╭──
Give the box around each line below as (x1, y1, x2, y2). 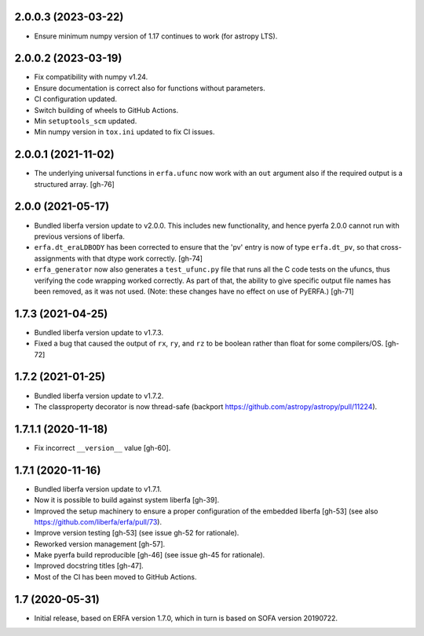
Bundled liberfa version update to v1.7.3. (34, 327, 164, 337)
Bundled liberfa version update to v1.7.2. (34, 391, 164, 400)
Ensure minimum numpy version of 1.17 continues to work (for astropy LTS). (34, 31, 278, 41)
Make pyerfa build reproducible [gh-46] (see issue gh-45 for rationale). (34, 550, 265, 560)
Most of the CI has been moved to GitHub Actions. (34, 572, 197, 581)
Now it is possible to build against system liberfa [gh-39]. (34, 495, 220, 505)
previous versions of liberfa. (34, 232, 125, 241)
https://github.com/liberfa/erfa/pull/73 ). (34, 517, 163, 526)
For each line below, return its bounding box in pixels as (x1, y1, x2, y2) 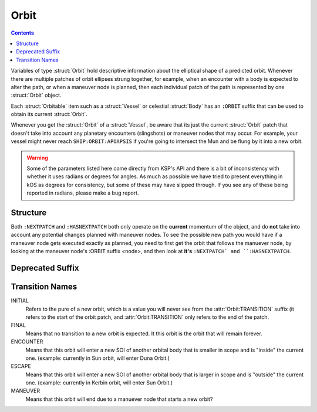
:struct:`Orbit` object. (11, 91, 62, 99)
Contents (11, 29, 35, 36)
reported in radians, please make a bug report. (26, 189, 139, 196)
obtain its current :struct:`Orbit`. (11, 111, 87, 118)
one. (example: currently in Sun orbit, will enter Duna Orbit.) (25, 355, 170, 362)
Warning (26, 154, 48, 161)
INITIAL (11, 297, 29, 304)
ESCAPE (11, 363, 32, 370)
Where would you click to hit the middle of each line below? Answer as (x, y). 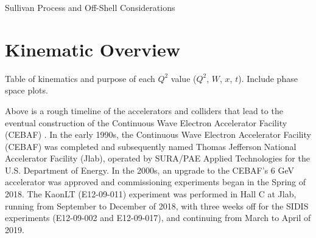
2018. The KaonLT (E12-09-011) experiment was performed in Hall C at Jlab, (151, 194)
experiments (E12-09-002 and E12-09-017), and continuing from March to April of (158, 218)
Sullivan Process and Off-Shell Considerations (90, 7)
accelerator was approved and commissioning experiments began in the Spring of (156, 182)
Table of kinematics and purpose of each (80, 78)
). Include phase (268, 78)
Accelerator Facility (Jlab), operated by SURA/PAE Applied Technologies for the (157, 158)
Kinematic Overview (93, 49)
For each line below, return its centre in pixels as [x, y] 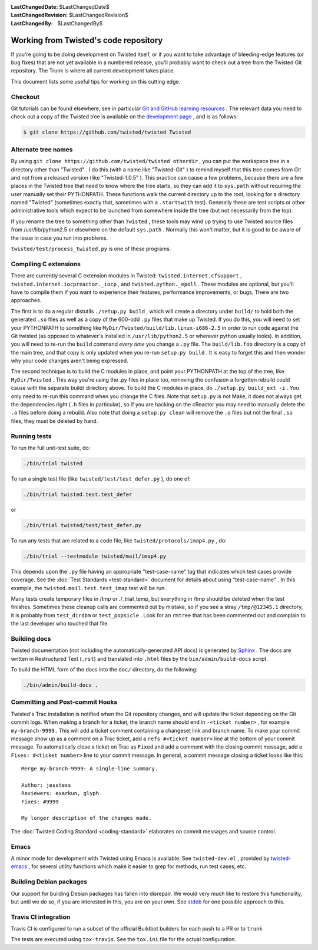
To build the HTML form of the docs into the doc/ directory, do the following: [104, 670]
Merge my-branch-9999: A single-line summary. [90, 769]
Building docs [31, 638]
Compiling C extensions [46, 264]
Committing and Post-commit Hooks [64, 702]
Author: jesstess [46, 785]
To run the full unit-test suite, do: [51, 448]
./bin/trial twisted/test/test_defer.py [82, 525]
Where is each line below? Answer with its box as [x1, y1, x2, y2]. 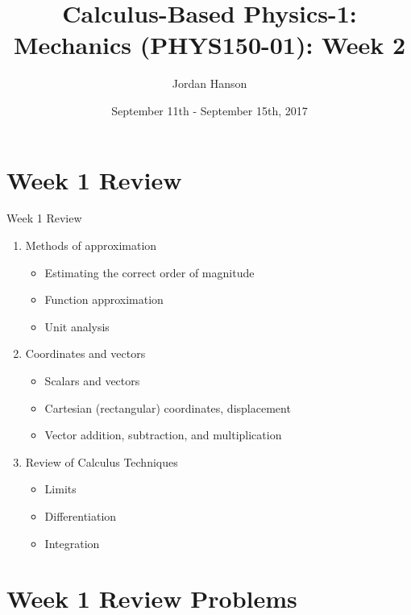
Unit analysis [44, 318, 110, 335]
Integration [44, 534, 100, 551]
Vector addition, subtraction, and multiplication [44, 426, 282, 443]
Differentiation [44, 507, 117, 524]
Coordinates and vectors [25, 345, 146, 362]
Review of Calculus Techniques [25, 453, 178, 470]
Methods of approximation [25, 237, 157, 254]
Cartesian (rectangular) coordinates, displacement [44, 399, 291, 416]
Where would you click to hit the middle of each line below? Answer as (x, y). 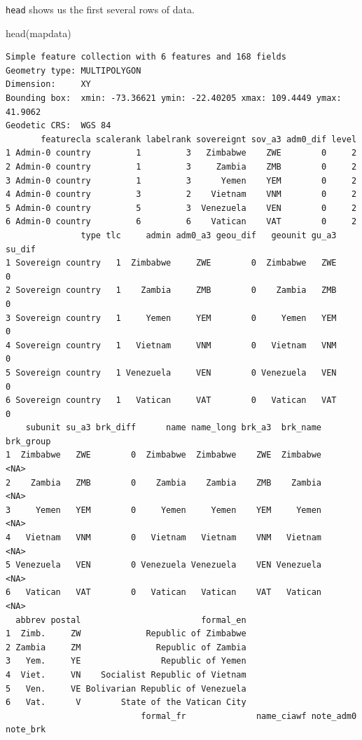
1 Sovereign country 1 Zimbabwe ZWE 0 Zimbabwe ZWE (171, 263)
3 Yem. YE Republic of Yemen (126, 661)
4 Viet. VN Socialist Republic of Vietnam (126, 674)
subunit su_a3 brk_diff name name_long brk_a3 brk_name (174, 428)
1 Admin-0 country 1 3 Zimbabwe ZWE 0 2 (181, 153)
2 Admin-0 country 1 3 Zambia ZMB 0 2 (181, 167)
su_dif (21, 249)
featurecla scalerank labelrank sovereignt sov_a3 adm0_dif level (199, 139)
╰──
Your reply should contain only an exact copy of the lines from the beginning of the material through the line with "Make pyerfa build", both ends included, with the pictures removed.

(Task response)
Give the box around each line below as (x1, y1, x2, y2). 
Bundled liberfa version update to v1.7.3. (34, 327, 164, 337)
Bundled liberfa version update to v1.7.2. (34, 391, 164, 400)
Ensure minimum numpy version of 1.17 continues to work (for astropy LTS). (34, 31, 278, 41)
Make pyerfa build reproducible [gh-46] (see issue gh-45 for rationale). (34, 550, 265, 560)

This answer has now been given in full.